Leave out the images and repeat every entry below exactly.

(Collected data)
• • •
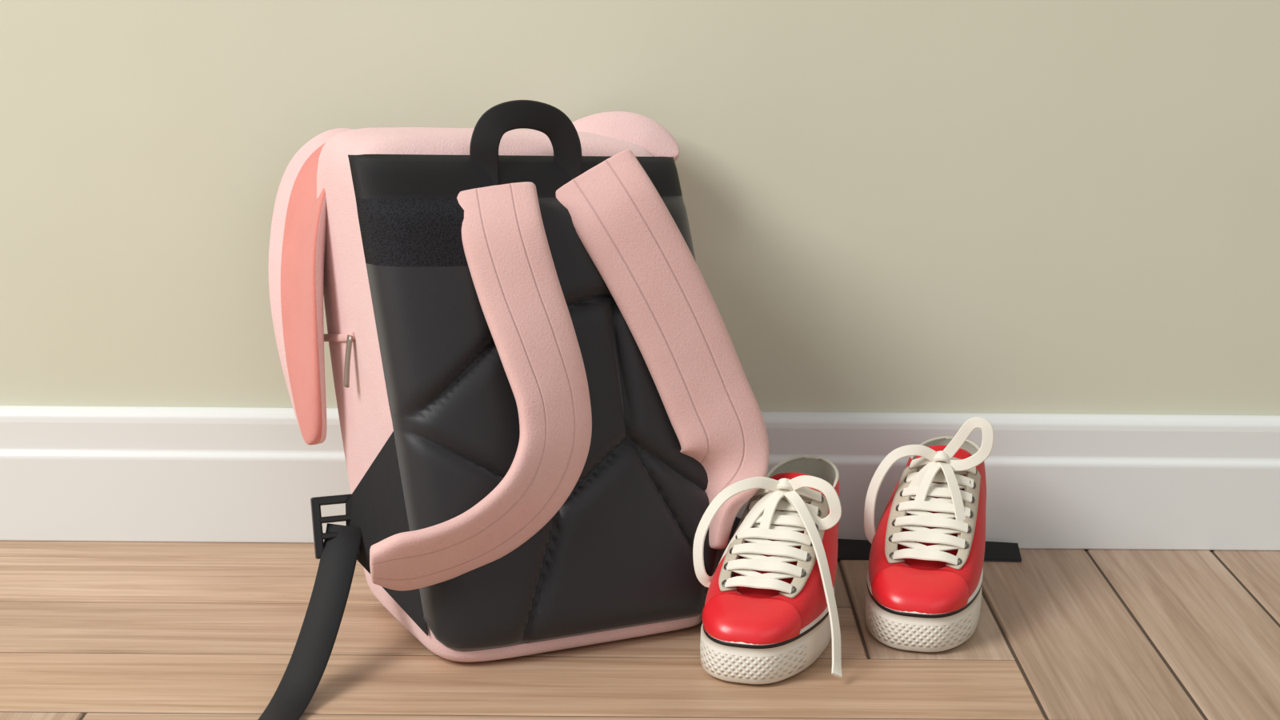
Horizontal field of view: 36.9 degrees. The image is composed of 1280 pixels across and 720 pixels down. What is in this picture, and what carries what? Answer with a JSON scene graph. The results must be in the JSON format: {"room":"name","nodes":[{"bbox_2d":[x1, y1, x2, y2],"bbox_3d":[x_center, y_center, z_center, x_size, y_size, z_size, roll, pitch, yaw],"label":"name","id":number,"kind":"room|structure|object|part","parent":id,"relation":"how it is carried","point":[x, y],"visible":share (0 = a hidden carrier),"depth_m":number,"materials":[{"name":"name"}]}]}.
{"room":"home hallway","nodes":[
{"label":"home hallway","id":0,"kind":"room"},
{"bbox_2d":[0,0,1279,415],"bbox_3d":[0.009,-1.133,1.328,6.000,2.600,0.100,0,13,0],"label":"wall","id":1,"kind":"structure","parent":0,"point":[972,206],"depth_m":1.50,"materials":[{"name":"paint"}]},
{"bbox_2d":[0,405,1279,550],"bbox_3d":[-0.001,0.095,1.545,6.000,0.109,0.016,0,13,0],"label":"baseboard","id":2,"kind":"structure","parent":1,"relation":"attached to","point":[73,474],"depth_m":1.54,"materials":[{"name":"white paint"}]},
{"bbox_2d":[0,540,1279,719],"bbox_3d":[-0.049,0.482,0.077,7.716,0.001,4.976,0,13,0],"label":"floor","id":3,"kind":"structure","parent":0,"point":[90,630],"depth_m":1.32,"materials":[{"name":"brown wood"}]},
{"bbox_2d":[257,100,1021,719],"bbox_3d":[0.012,0.015,1.307,0.582,0.371,0.408,0,13,0],"label":"backpack","id":4,"kind":"object","parent":3,"relation":"on","point":[545,396],"visible":0.98,"depth_m":1.31,"materials":[{"name":"black fabric"}]},
{"bbox_3d":[-0.078,-0.140,1.320,0.076,0.077,0.037,0,13,0],"label":"carry handle","id":5,"kind":"part","parent":4,"relation":"part of","materials":[{"name":"black fabric"}]},
{"bbox_3d":[-0.063,0.018,1.337,0.268,0.326,0.189,0,13,0],"label":"panel","id":6,"kind":"part","parent":4,"relation":"part of","materials":[{"name":"black fabric"}]},
{"bbox_2d":[692,455,842,684],"bbox_3d":[0.089,0.136,1.347,0.102,0.118,0.205,1,13,4],"label":"sneaker","id":7,"kind":"object","parent":3,"relation":"on","point":[770,611],"visible":0.99,"depth_m":1.30,"materials":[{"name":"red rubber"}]},
{"bbox_2d":[864,416,993,651],"bbox_3d":[0.210,0.111,1.404,0.093,0.144,0.209,4,13,15],"label":"sneaker","id":8,"kind":"object","parent":3,"relation":"on","point":[925,575],"visible":1,"depth_m":1.36,"materials":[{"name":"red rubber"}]}
]}

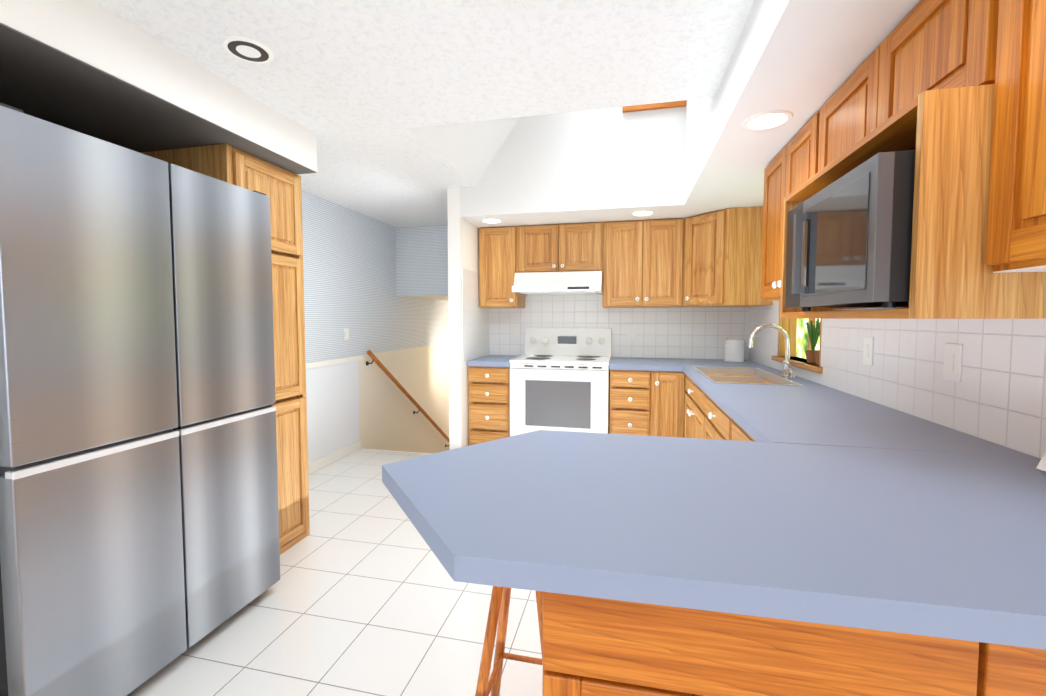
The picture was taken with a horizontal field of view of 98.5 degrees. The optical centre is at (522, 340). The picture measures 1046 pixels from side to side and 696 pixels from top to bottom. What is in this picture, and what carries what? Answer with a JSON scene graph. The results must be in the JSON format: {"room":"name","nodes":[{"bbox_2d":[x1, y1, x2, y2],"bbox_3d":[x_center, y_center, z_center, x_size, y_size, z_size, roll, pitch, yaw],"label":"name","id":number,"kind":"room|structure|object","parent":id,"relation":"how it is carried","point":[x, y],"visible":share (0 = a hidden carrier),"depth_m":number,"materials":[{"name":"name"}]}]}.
• • •
▶ _Response below_:
Horizontal field of view: 36.9 degrees. The image is composed of 1280 pixels across and 720 pixels down. What is in this picture, and what carries what? Answer with a JSON scene graph. The results must be in the JSON format: {"room":"name","nodes":[{"bbox_2d":[x1, y1, x2, y2],"bbox_3d":[x_center, y_center, z_center, x_size, y_size, z_size, roll, pitch, yaw],"label":"name","id":number,"kind":"room|structure|object|part","parent":id,"relation":"how it is carried","point":[x, y],"visible":share (0 = a hidden carrier),"depth_m":number,"materials":[{"name":"name"}]}]}.
{"room":"home hallway","nodes":[
{"label":"home hallway","id":0,"kind":"room"},
{"bbox_2d":[0,0,1279,415],"bbox_3d":[0.009,-1.133,1.328,6.000,2.600,0.100,0,13,0],"label":"wall","id":1,"kind":"structure","parent":0,"point":[972,206],"depth_m":1.50,"materials":[{"name":"paint"}]},
{"bbox_2d":[0,405,1279,550],"bbox_3d":[-0.001,0.095,1.545,6.000,0.109,0.016,0,13,0],"label":"baseboard","id":2,"kind":"structure","parent":1,"relation":"attached to","point":[73,474],"depth_m":1.54,"materials":[{"name":"white paint"}]},
{"bbox_2d":[0,540,1279,719],"bbox_3d":[-0.049,0.482,0.077,7.716,0.001,4.976,0,13,0],"label":"floor","id":3,"kind":"structure","parent":0,"point":[90,630],"depth_m":1.32,"materials":[{"name":"brown wood"}]},
{"bbox_2d":[257,100,1021,719],"bbox_3d":[0.012,0.015,1.307,0.582,0.371,0.408,0,13,0],"label":"backpack","id":4,"kind":"object","parent":3,"relation":"on","point":[545,396],"visible":0.98,"depth_m":1.31,"materials":[{"name":"black fabric"}]},
{"bbox_3d":[-0.078,-0.140,1.320,0.076,0.077,0.037,0,13,0],"label":"carry handle","id":5,"kind":"part","parent":4,"relation":"part of","materials":[{"name":"black fabric"}]},
{"bbox_3d":[-0.063,0.018,1.337,0.268,0.326,0.189,0,13,0],"label":"panel","id":6,"kind":"part","parent":4,"relation":"part of","materials":[{"name":"black fabric"}]},
{"bbox_2d":[692,455,842,684],"bbox_3d":[0.089,0.136,1.347,0.102,0.118,0.205,1,13,4],"label":"sneaker","id":7,"kind":"object","parent":3,"relation":"on","point":[770,611],"visible":0.99,"depth_m":1.30,"materials":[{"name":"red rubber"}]},
{"bbox_2d":[864,416,993,651],"bbox_3d":[0.210,0.111,1.404,0.093,0.144,0.209,4,13,15],"label":"sneaker","id":8,"kind":"object","parent":3,"relation":"on","point":[925,575],"visible":1,"depth_m":1.36,"materials":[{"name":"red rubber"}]}
]}

The picture was taken with a horizontal field of view of 98.5 degrees. The optical centre is at (522, 340). The picture measures 1046 pixels from side to side and 696 pixels from top to bottom. What is in this picture, and what carries what? Answer with a JSON scene graph. The results must be in the JSON format: {"room":"name","nodes":[{"bbox_2d":[x1, y1, x2, y2],"bbox_3d":[x_center, y_center, z_center, x_size, y_size, z_size, roll, pitch, yaw],"label":"name","id":number,"kind":"room|structure|object","parent":id,"relation":"how it is carried","point":[x, y],"visible":share (0 = a hidden carrier),"depth_m":number,"materials":[{"name":"name"}]}]}.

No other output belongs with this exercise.